◆ **DATA**:
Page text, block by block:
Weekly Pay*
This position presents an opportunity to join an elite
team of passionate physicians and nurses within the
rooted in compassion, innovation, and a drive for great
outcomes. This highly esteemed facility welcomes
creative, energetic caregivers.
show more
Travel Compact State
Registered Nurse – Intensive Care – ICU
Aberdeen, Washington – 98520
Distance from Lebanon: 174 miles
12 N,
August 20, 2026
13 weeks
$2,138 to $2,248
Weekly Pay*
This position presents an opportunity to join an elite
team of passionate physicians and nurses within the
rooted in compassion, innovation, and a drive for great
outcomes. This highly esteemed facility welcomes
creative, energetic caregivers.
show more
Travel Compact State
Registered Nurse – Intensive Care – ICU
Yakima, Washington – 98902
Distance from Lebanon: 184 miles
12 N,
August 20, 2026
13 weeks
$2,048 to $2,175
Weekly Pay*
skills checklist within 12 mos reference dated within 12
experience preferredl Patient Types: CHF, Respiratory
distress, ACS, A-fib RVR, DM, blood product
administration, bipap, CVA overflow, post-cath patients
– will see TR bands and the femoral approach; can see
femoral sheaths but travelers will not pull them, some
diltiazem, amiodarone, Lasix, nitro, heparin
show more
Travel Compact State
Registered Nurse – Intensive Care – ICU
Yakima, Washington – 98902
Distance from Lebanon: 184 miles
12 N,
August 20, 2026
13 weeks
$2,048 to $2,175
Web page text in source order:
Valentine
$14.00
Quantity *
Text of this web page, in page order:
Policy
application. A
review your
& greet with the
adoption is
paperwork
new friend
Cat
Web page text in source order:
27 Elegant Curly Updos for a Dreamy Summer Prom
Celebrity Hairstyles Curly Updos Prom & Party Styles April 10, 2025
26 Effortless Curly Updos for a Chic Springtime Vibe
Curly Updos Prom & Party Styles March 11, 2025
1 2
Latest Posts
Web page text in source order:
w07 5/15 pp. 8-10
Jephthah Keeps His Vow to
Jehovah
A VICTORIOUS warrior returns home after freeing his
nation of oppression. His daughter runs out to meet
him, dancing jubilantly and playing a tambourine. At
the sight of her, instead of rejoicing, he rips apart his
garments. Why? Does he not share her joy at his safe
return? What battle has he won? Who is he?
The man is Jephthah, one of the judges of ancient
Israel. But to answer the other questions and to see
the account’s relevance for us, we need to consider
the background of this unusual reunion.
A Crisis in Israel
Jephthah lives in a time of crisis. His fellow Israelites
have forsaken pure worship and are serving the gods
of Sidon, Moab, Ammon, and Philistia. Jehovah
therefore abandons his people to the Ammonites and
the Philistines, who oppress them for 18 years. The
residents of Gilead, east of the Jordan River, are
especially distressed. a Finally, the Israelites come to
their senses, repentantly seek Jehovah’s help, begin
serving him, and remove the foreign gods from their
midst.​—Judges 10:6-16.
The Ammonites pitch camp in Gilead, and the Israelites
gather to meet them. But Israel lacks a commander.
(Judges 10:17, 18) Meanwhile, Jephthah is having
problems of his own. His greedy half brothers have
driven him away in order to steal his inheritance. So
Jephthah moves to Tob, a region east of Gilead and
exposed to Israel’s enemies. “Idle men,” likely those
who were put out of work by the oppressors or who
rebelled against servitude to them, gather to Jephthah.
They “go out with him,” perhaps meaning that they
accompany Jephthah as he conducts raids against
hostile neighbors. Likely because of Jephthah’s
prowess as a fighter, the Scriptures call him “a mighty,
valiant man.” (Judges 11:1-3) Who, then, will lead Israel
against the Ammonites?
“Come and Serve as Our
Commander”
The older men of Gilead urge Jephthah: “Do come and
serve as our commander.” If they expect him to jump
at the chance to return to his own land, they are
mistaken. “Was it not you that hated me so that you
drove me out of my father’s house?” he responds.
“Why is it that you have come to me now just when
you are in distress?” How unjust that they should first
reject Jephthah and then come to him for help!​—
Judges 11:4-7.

◆ **PROBLEM STATEMENT**:
Copy out every line in the listing where the word "will" appears.

◆ **WORKED SOLUTION**:
– will see TR bands and the femoral approach; can see
femoral sheaths but travelers will not pull them, some
valiant man.” (Judges 11:1-3) Who, then, will lead Israel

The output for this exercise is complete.